(Stored records)
[Start of Attachment]

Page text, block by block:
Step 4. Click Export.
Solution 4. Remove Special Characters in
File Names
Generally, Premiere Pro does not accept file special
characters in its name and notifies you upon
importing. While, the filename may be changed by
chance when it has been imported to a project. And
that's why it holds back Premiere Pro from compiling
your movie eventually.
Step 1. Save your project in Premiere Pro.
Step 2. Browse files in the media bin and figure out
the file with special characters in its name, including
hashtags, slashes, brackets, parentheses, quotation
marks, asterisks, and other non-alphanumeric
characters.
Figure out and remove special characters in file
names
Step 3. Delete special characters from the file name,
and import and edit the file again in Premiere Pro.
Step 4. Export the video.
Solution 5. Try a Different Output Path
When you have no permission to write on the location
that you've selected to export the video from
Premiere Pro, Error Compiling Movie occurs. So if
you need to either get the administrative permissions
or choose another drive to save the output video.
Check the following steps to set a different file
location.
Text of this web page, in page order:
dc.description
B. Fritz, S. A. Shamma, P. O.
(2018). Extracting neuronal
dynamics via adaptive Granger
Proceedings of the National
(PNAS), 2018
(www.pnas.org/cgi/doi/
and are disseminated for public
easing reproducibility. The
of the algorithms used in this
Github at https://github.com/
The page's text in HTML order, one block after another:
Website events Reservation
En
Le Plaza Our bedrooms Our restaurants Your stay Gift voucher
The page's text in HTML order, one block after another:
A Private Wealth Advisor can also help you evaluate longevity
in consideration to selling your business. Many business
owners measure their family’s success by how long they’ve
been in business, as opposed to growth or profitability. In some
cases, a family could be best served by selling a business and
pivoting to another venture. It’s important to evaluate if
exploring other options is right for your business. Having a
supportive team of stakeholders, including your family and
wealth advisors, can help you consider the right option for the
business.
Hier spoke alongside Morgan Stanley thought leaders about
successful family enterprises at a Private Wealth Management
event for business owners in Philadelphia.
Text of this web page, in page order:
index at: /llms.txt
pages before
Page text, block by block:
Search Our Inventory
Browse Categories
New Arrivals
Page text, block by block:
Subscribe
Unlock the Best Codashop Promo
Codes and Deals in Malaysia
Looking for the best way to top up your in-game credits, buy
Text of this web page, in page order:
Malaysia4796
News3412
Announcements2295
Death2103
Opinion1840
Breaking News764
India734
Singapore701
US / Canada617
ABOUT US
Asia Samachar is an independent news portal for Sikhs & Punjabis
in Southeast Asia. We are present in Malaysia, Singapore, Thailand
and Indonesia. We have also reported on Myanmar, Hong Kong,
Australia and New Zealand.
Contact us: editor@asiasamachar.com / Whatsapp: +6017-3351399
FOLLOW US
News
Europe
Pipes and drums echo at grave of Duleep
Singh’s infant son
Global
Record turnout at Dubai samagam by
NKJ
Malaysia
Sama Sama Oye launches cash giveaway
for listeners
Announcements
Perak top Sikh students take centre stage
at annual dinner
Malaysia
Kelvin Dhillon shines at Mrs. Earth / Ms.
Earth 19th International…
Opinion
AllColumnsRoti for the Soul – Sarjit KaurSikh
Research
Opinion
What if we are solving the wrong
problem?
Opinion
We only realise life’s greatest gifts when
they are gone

[End of Attachment]

- **Description of the task**: Only one stretch of the entries above is wanted: the lines from the one containing "importing. While, the" through the one containing "characters.". Please reproduce it exactly.

- **Completed task**:
importing. While, the filename may be changed by
chance when it has been imported to a project. And
that's why it holds back Premiere Pro from compiling
your movie eventually.
Step 1. Save your project in Premiere Pro.
Step 2. Browse files in the media bin and figure out
the file with special characters in its name, including
hashtags, slashes, brackets, parentheses, quotation
marks, asterisks, and other non-alphanumeric
characters.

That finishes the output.